Stored data entries:
▼

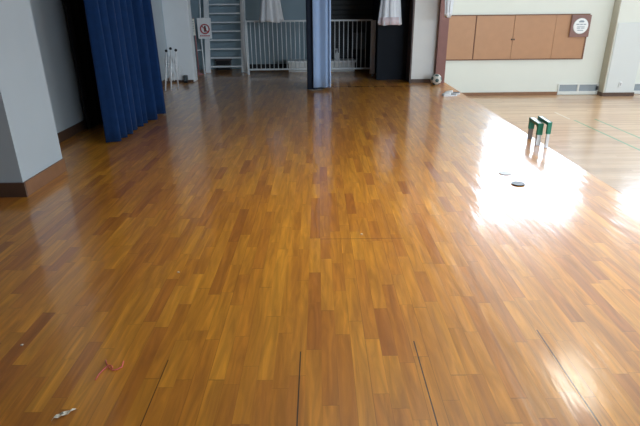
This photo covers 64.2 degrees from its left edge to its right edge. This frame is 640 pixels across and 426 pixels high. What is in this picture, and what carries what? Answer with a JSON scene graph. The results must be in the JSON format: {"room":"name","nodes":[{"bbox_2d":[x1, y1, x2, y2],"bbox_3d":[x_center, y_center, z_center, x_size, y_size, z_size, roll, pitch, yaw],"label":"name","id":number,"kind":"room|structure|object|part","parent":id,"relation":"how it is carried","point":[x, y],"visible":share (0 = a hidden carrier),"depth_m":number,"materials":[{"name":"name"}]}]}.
{"room":"school gymnasium stage","nodes":[
{"label":"school gymnasium stage","id":0,"kind":"room"},
{"bbox_2d":[0,0,61,182],"bbox_3d":[-3.624,-2.255,3.857,2.200,4.300,0.720,-1,22,0],"label":"wall column","id":1,"kind":"structure","parent":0,"point":[29,141],"depth_m":4.30,"materials":[{"name":"paint"}]},
{"bbox_2d":[0,182,27,196],"bbox_3d":[-3.543,-0.185,4.311,2.118,0.125,0.020,-1,22,0],"label":"baseboard","id":2,"kind":"structure","parent":1,"relation":"attached to","point":[18,189],"depth_m":4.30,"materials":[{"name":"brown wood"}]},
{"bbox_2d":[24,158,66,195],"bbox_3d":[-2.495,-0.337,4.653,0.018,0.125,0.719,-1,22,0],"label":"baseboard","id":3,"kind":"structure","parent":1,"relation":"attached to","point":[50,173],"depth_m":4.62,"materials":[{"name":"brown wood"}]},
{"bbox_2d":[29,0,168,132],"bbox_3d":[-3.177,-3.554,6.996,0.120,4.300,6.070,-1,22,0],"label":"wall","id":4,"kind":"structure","parent":0,"point":[49,16],"depth_m":6.11,"materials":[{"name":"paint"}]},
{"bbox_2d":[57,78,169,142],"bbox_3d":[-3.087,-1.617,7.795,0.020,0.110,6.070,-1,22,0],"label":"baseboard","id":5,"kind":"structure","parent":4,"relation":"attached to","point":[73,130],"depth_m":6.35,"materials":[{"name":"brown wood"}]},
{"bbox_2d":[161,0,197,81],"bbox_3d":[-2.875,-4.767,9.932,0.510,4.300,0.280,-1,22,0],"label":"wall","id":6,"kind":"structure","parent":0,"point":[177,16],"depth_m":10.29,"materials":[{"name":"paint"}]},
{"bbox_2d":[172,80,193,81],"bbox_3d":[-2.869,-2.743,10.604,0.480,0.045,0.020,-1,22,0],"label":"baseboard","id":7,"kind":"structure","parent":6,"relation":"attached to","point":[173,80],"depth_m":10.60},
{"bbox_2d":[190,0,372,68],"bbox_3d":[-0.409,-5.608,11.910,5.700,4.300,0.100,-1,22,0],"label":"wall","id":8,"kind":"structure","parent":0,"point":[291,9],"depth_m":12.36,"materials":[{"name":"paint"}]},
{"bbox_2d":[249,64,288,68],"bbox_3d":[-0.848,-3.644,12.653,1.820,0.110,0.020,-1,22,0],"label":"baseboard","id":9,"kind":"structure","parent":8,"relation":"attached to","point":[250,65],"depth_m":12.64,"materials":[{"name":"black plastic"}]},
{"bbox_2d":[331,0,372,66],"bbox_3d":[0.665,-4.738,12.197,1.190,2.412,0.039,-1,22,0],"label":"roller shutter","id":10,"kind":"object","parent":8,"relation":"attached to","point":[340,9],"visible":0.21,"depth_m":12.27,"materials":[{"name":"metal"}]},
{"bbox_2d":[353,33,364,49],"bbox_3d":[0.947,-4.161,12.354,0.320,0.380,0.108,-1,22,0],"label":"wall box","id":11,"kind":"object","parent":10,"relation":"attached to","point":[356,36],"visible":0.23,"depth_m":12.30,"materials":[{"name":"black metal"}]},
{"bbox_2d":[0,69,639,425],"bbox_3d":[-1.034,0.049,3.909,7.130,0.050,19.200,-1,22,0],"label":"floor","id":12,"kind":"structure","parent":0,"point":[466,295],"depth_m":3.09,"materials":[{"name":"brown wood"}]},
{"bbox_2d":[51,408,74,420],"bbox_3d":[-1.013,0.795,2.017,0.093,0.013,0.022,-12,25,-25],"label":"paper scrap","id":13,"kind":"object","parent":12,"relation":"on","point":[72,409],"visible":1,"depth_m":2.02,"materials":[{"name":"white paper"}]},
{"bbox_2d":[95,360,123,379],"bbox_3d":[-0.931,0.694,2.264,0.097,0.008,0.136,-1,22,0],"label":"thread","id":14,"kind":"object","parent":12,"relation":"on","point":[105,360],"visible":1,"depth_m":2.27},
{"bbox_2d":[164,47,182,90],"bbox_3d":[-2.793,-2.710,9.581,0.382,0.770,0.168,-13,26,-28],"label":"rack","id":15,"kind":"object","parent":12,"relation":"on","point":[170,59],"visible":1,"depth_m":9.55,"materials":[{"name":"white metal"}]},
{"bbox_3d":[-2.883,-2.647,9.540,0.028,0.687,0.213,5,23,14],"label":"leg","id":16,"kind":"part","parent":15,"relation":"part of","materials":[{"name":"white metal"}]},
{"bbox_3d":[-2.796,-2.680,9.564,0.028,0.724,0.146,8,24,20],"label":"leg","id":17,"kind":"part","parent":15,"relation":"part of","materials":[{"name":"white metal"}]},
{"bbox_3d":[-2.703,-2.697,9.644,0.098,0.693,0.028,20,30,41],"label":"leg","id":18,"kind":"part","parent":15,"relation":"part of","materials":[{"name":"white metal"}]},
{"bbox_2d":[183,75,187,82],"bbox_3d":[-2.769,-2.767,10.524,0.080,0.150,0.090,-1,22,0],"label":"door stop","id":19,"kind":"object","parent":12,"relation":"on","point":[185,77],"visible":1,"depth_m":10.49,"materials":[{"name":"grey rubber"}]},
{"bbox_2d":[193,18,205,74],"bbox_3d":[-2.774,-3.767,11.545,0.252,1.220,0.200,-1,22,0],"label":"sign post","id":20,"kind":"object","parent":12,"relation":"on","point":[198,73],"visible":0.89,"depth_m":11.61,"materials":[{"name":"black metal"}]},
{"bbox_2d":[192,19,195,34],"bbox_3d":[-2.831,-4.140,11.361,0.085,0.350,0.014,-1,22,0],"label":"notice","id":21,"kind":"object","parent":20,"relation":"attached to","point":[193,23],"visible":0.54,"depth_m":11.36,"materials":[{"name":"white paper"}]},
{"bbox_2d":[197,18,211,38],"bbox_3d":[-2.573,-4.109,11.351,0.300,0.435,0.028,-1,22,0],"label":"prohibition sign","id":22,"kind":"object","parent":20,"relation":"attached to","point":[203,24],"visible":1,"depth_m":11.35,"materials":[{"name":"white plastic"}]},
{"bbox_2d":[199,0,247,72],"bbox_3d":[-2.211,-4.823,11.822,1.032,2.960,1.146,-1,22,0],"label":"stairs","id":23,"kind":"structure","parent":12,"relation":"on","point":[206,4],"depth_m":11.91,"materials":[{"name":"grey metal"}]},
{"bbox_3d":[-2.709,-4.704,11.607,0.032,2.906,0.661,-1,22,0],"label":"handrail","id":24,"kind":"part","parent":23,"relation":"part of","materials":[{"name":"grey metal"}]},
{"bbox_3d":[-1.710,-4.715,11.607,0.032,2.906,0.661,-1,22,0],"label":"handrail","id":25,"kind":"part","parent":23,"relation":"part of","materials":[{"name":"grey metal"}]},
{"bbox_2d":[215,59,231,69],"bbox_3d":[-2.363,-3.652,12.529,0.390,0.250,0.210,-1,22,0],"label":"crate","id":26,"kind":"object","parent":12,"relation":"on","point":[218,61],"visible":0.94,"depth_m":12.44,"materials":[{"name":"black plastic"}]},
{"bbox_2d":[245,19,372,74],"bbox_3d":[-0.239,-3.718,11.446,2.820,1.155,0.040,-1,22,0],"label":"railing","id":27,"kind":"object","parent":12,"relation":"on","point":[343,20],"visible":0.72,"depth_m":11.42,"materials":[{"name":"white metal"}]},
{"bbox_3d":[-1.629,-3.701,11.447,0.040,1.150,0.040,-1,22,0],"label":"post","id":28,"kind":"part","parent":27,"relation":"part of","materials":[{"name":"white metal"}]},
{"bbox_3d":[-0.244,-4.235,11.233,2.800,0.035,0.036,-1,22,0],"label":"rail","id":29,"kind":"part","parent":27,"relation":"part of","materials":[{"name":"white metal"}]},
{"bbox_3d":[-0.234,-3.283,11.625,2.800,0.035,0.036,-1,22,0],"label":"rail","id":30,"kind":"part","parent":27,"relation":"part of","materials":[{"name":"white metal"}]},
{"bbox_2d":[288,58,355,71],"bbox_3d":[0.038,-3.536,12.193,1.590,0.245,0.480,-1,22,0],"label":"step platform","id":31,"kind":"object","parent":12,"relation":"on","point":[299,62],"visible":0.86,"depth_m":11.99,"materials":[{"name":"white"}]},
{"bbox_2d":[335,49,338,59],"bbox_3d":[0.401,-3.728,11.986,0.100,0.260,0.100,-1,22,0],"label":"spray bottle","id":32,"kind":"object","parent":31,"relation":"on","point":[336,53],"visible":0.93,"depth_m":11.96,"materials":[{"name":"white plastic"}]},
{"bbox_2d":[369,20,375,75],"bbox_3d":[1.137,-3.613,11.155,0.090,1.153,0.570,-1,22,0],"label":"gate leaf","id":33,"kind":"object","parent":12,"relation":"on","point":[373,22],"visible":1,"depth_m":10.91,"materials":[{"name":"metal"}]},
{"bbox_3d":[1.142,-3.665,11.165,0.030,1.045,0.510,-1,22,0],"label":"gate panel","id":34,"kind":"part","parent":33,"relation":"part of","materials":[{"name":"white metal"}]},
{"bbox_2d":[431,74,441,84],"bbox_3d":[2.248,-2.583,9.870,0.210,0.210,0.210,-1,22,0],"label":"soccer ball","id":35,"kind":"object","parent":12,"relation":"on","point":[436,79],"visible":1,"depth_m":9.80,"materials":[{"name":"white leather"}]},
{"bbox_2d":[442,92,456,95],"bbox_3d":[2.229,-2.048,8.770,0.270,0.060,0.111,-4,23,-8],"label":"slipper","id":36,"kind":"object","parent":12,"relation":"on","point":[446,93],"visible":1,"depth_m":8.73,"materials":[{"name":"white fabric"}]},
{"bbox_2d":[444,90,459,93],"bbox_3d":[2.318,-2.118,8.938,0.270,0.060,0.117,-1,22,0],"label":"slipper","id":37,"kind":"object","parent":12,"relation":"on","point":[451,91],"visible":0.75,"depth_m":8.91,"materials":[{"name":"white fabric"}]},
{"bbox_2d":[499,171,510,174],"bbox_3d":[1.738,-0.374,4.791,0.110,0.006,0.110,-1,22,0],"label":"round cap","id":38,"kind":"object","parent":12,"relation":"on","point":[501,172],"visible":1,"depth_m":4.78,"materials":[{"name":"white plastic"}]},
{"bbox_2d":[511,181,524,185],"bbox_3d":[1.749,-0.258,4.503,0.116,0.011,0.116,-1,22,0],"label":"round cap","id":39,"kind":"object","parent":12,"relation":"on","point":[515,183],"visible":1,"depth_m":4.50,"materials":[{"name":"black plastic"}]},
{"bbox_2d":[527,116,552,147],"bbox_3d":[2.468,-0.927,5.751,0.113,0.284,0.434,1,22,5],"label":"folding stool","id":40,"kind":"object","parent":12,"relation":"on","point":[539,123],"visible":1,"depth_m":5.66,"materials":[{"name":"metal"}]},
{"bbox_3d":[2.459,-0.939,5.962,0.050,0.145,0.022,1,22,5],"label":"leg","id":41,"kind":"part","parent":40,"relation":"part of","materials":[{"name":"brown metal"}]},
{"bbox_3d":[2.446,-1.031,5.766,0.062,0.034,0.330,1,22,5],"label":"edge rail","id":42,"kind":"part","parent":40,"relation":"part of","materials":[{"name":"green plastic"}]},
{"bbox_3d":[2.435,-0.825,5.685,0.050,0.145,0.022,1,22,5],"label":"leg","id":43,"kind":"part","parent":40,"relation":"part of","materials":[{"name":"metal"}]},
{"bbox_3d":[2.497,-1.028,5.665,0.046,0.034,0.350,1,22,4],"label":"edge rail","id":44,"kind":"part","parent":40,"relation":"part of","materials":[{"name":"green plastic"}]},
{"bbox_3d":[2.486,-0.802,5.582,0.034,0.180,0.022,1,22,4],"label":"leg","id":45,"kind":"part","parent":40,"relation":"part of","materials":[{"name":"metal"}]},
{"bbox_2d":[373,0,378,71],"bbox_3d":[1.316,-5.207,10.893,0.100,4.300,2.100,-1,22,0],"label":"wall","id":46,"kind":"structure","parent":0,"point":[375,2],"depth_m":11.58,"materials":[{"name":"black paint"}]},
{"bbox_2d":[411,0,439,78],"bbox_3d":[2.038,-4.700,9.645,0.485,4.300,0.500,-1,22,0],"label":"wall pillar","id":47,"kind":"structure","parent":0,"point":[426,16],"depth_m":9.91,"materials":[{"name":"paint"}]},
{"bbox_2d":[406,0,414,82],"bbox_3d":[1.781,-4.695,9.640,0.030,4.300,0.510,-1,22,0],"label":"trim","id":48,"kind":"structure","parent":47,"relation":"attached to","point":[412,2],"depth_m":10.05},
{"bbox_2d":[411,79,430,82],"bbox_3d":[2.050,-2.646,10.210,0.465,0.070,0.020,-1,22,0],"label":"baseboard","id":49,"kind":"structure","parent":47,"relation":"attached to","point":[412,80],"depth_m":10.20,"materials":[{"name":"brown wood"}]},
{"bbox_2d":[444,0,639,94],"bbox_3d":[12.098,-7.413,13.086,19.650,8.500,0.250,-1,22,0],"label":"wall","id":50,"kind":"structure","parent":0,"point":[466,76],"depth_m":14.26,"materials":[{"name":"paint"}]},
{"bbox_2d":[463,92,556,95],"bbox_3d":[8.200,-3.432,14.561,11.530,0.090,0.025,-1,22,0],"label":"baseboard","id":51,"kind":"structure","parent":50,"relation":"attached to","point":[475,93],"depth_m":14.55,"materials":[{"name":"brown wood"}]},
{"bbox_2d":[446,14,590,60],"bbox_3d":[5.320,-4.804,13.959,3.940,1.180,0.066,-1,22,0],"label":"upper cabinet","id":52,"kind":"object","parent":50,"relation":"attached to","point":[504,36],"visible":0.82,"depth_m":13.97,"materials":[{"name":"brown wood"}]},
{"bbox_3d":[3.797,-4.791,13.968,0.835,1.128,0.025,-1,22,0],"label":"door","id":53,"kind":"part","parent":52,"relation":"part of","materials":[{"name":"brown wood"}]},
{"bbox_3d":[4.758,-4.802,13.969,1.027,1.128,0.022,-1,22,0],"label":"door","id":54,"kind":"part","parent":52,"relation":"part of","materials":[{"name":"brown wood"}]},
{"bbox_3d":[5.837,-4.813,13.968,1.115,1.128,0.025,-1,22,0],"label":"door","id":55,"kind":"part","parent":52,"relation":"part of","materials":[{"name":"brown wood"}]},
{"bbox_3d":[6.831,-4.824,13.969,0.858,1.128,0.022,-1,22,0],"label":"door","id":56,"kind":"part","parent":52,"relation":"part of","materials":[{"name":"brown wood"}]},
{"bbox_2d":[569,15,591,36],"bbox_3d":[7.047,-5.060,13.802,0.520,0.560,0.077,-1,22,0],"label":"notice board","id":57,"kind":"object","parent":52,"relation":"attached to","point":[580,24],"visible":1,"depth_m":13.78,"materials":[{"name":"brown wood"}]},
{"bbox_3d":[7.048,-5.052,13.783,0.390,0.390,0.020,-1,22,0],"label":"round plate","id":58,"kind":"part","parent":57,"relation":"part of","materials":[{"name":"white ceramic"}]},
{"bbox_2d":[557,83,598,93],"bbox_3d":[7.333,-3.530,14.493,1.140,0.280,0.070,-1,22,0],"label":"window","id":59,"kind":"structure","parent":50,"relation":"in","point":[586,88],"depth_m":14.51,"materials":[{"name":"white paint"}]},
{"bbox_3d":[7.051,-3.558,14.508,0.515,0.185,0.013,-1,22,0],"label":"pane","id":60,"kind":"part","parent":59,"relation":"part of","materials":[{"name":"grey glass"}]},
{"bbox_3d":[7.616,-3.564,14.508,0.515,0.185,0.013,-1,22,0],"label":"pane","id":61,"kind":"part","parent":59,"relation":"part of","materials":[{"name":"grey glass"}]},
{"bbox_2d":[598,0,621,92],"bbox_3d":[7.879,-7.311,12.813,0.020,8.400,0.298,-1,22,0],"label":"trim","id":62,"kind":"structure","parent":50,"relation":"attached to","point":[617,3],"depth_m":13.91,"materials":[{"name":"beige paint"}]},
{"bbox_2d":[633,83,639,92],"bbox_3d":[9.393,-3.558,14.507,1.140,0.280,0.040,-1,22,0],"label":"window","id":63,"kind":"structure","parent":50,"relation":"in","point":[637,85],"depth_m":14.52,"materials":[{"name":"white paint"}]},
{"bbox_3d":[9.111,-3.580,14.508,0.515,0.185,0.013,-1,22,0],"label":"pane","id":64,"kind":"part","parent":63,"relation":"part of","materials":[{"name":"grey glass"}]},
{"bbox_2d":[467,94,639,203],"bbox_3d":[12.264,1.301,3.158,19.500,0.050,24.750,-1,22,0],"label":"floor","id":65,"kind":"structure","parent":0,"point":[600,135],"depth_m":10.79,"materials":[{"name":"beige wood"}]},
{"bbox_2d":[603,0,639,92],"bbox_3d":[8.307,-7.269,12.832,0.835,8.500,0.300,-1,22,0],"label":"pillar","id":66,"kind":"structure","parent":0,"point":[629,12],"depth_m":13.50,"materials":[{"name":"paint"}]},
{"bbox_2d":[597,91,633,95],"bbox_3d":[8.340,-3.371,14.395,0.890,0.100,0.280,-1,22,0],"label":"baseboard","id":67,"kind":"structure","parent":66,"relation":"attached to","point":[598,92],"depth_m":14.27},
{"bbox_2d":[605,23,639,92],"bbox_3d":[8.341,-4.216,13.914,0.790,1.830,0.025,-1,22,0],"label":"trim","id":68,"kind":"structure","parent":66,"relation":"attached to","point":[625,59],"depth_m":13.91,"materials":[{"name":"white paint"}]},
{"bbox_3d":[-1.127,-4.014,2.289,7.230,0.100,19.300,-1,22,0],"label":"ceiling","id":69,"kind":"structure","parent":0,"visible":0},
{"bbox_2d":[63,0,102,128],"bbox_3d":[-3.047,-3.706,7.356,0.076,4.285,3.350,-1,22,0],"label":"drape","id":70,"kind":"object","parent":69,"relation":"hanging from","point":[75,9],"visible":0.14,"depth_m":6.52,"materials":[{"name":"fabric"}]},
{"bbox_2d":[83,0,165,142],"bbox_3d":[-2.411,-3.122,5.916,0.227,4.280,1.706,0,22,2],"label":"stage curtain","id":71,"kind":"object","parent":69,"relation":"hanging from","point":[122,36],"visible":1,"depth_m":6.19,"materials":[{"name":"blue fabric"}]},
{"bbox_2d":[259,0,283,22],"bbox_3d":[-1.042,-5.491,10.173,0.536,3.180,0.232,-1,22,0],"label":"hanging cloth","id":72,"kind":"object","parent":69,"relation":"hanging from","point":[270,10],"visible":1,"depth_m":10.64,"materials":[{"name":"fabric"}]},
{"bbox_2d":[306,0,330,89],"bbox_3d":[-0.045,-4.329,8.789,0.500,4.283,0.352,-1,22,0],"label":"curtain","id":73,"kind":"object","parent":69,"relation":"hanging from","point":[318,12],"visible":1,"depth_m":9.16,"materials":[{"name":"blue fabric"}]},
{"bbox_2d":[378,0,401,25],"bbox_3d":[1.346,-5.155,9.348,0.483,3.220,0.218,-1,22,0],"label":"hanging cloth","id":74,"kind":"object","parent":69,"relation":"hanging from","point":[390,10],"visible":1,"depth_m":9.82,"materials":[{"name":"fabric"}]},
{"bbox_2d":[445,0,453,17],"bbox_3d":[2.286,-4.928,8.578,0.208,3.070,0.106,5,23,13],"label":"hanging cloth","id":75,"kind":"object","parent":69,"relation":"hanging from","point":[448,3],"visible":1,"depth_m":9.08,"materials":[{"name":"fabric"}]},
{"bbox_3d":[1.447,-5.978,9.348,0.610,1.700,0.070,-1,22,0],"label":"wall","id":76,"kind":"structure","parent":0,"visible":0},
{"bbox_2d":[376,0,409,79],"bbox_3d":[1.468,-3.981,10.145,0.610,2.600,0.080,-1,22,0],"label":"door","id":77,"kind":"structure","parent":76,"relation":"in","point":[392,40],"depth_m":10.39,"materials":[{"name":"black metal"}]},
{"bbox_3d":[2.342,-6.473,11.052,0.120,8.500,4.150,-1,22,0],"label":"wall","id":78,"kind":"structure","parent":0,"visible":0},
{"bbox_2d":[434,0,448,82],"bbox_3d":[2.352,-4.614,9.428,0.180,4.300,0.270,-1,22,0],"label":"trim","id":79,"kind":"structure","parent":78,"relation":"attached to","point":[443,23],"depth_m":9.84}
]}

▲

**Work required**: Across the records above, return every line that contains the word "pillar".

**Result**:
{"bbox_2d":[411,0,439,78],"bbox_3d":[2.038,-4.700,9.645,0.485,4.300,0.500,-1,22,0],"label":"wall pillar","id":47,"kind":"structure","parent":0,"point":[426,16],"depth_m":9.91,"materials":[{"name":"paint"}]},
{"bbox_2d":[603,0,639,92],"bbox_3d":[8.307,-7.269,12.832,0.835,8.500,0.300,-1,22,0],"label":"pillar","id":66,"kind":"structure","parent":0,"point":[629,12],"depth_m":13.50,"materials":[{"name":"paint"}]},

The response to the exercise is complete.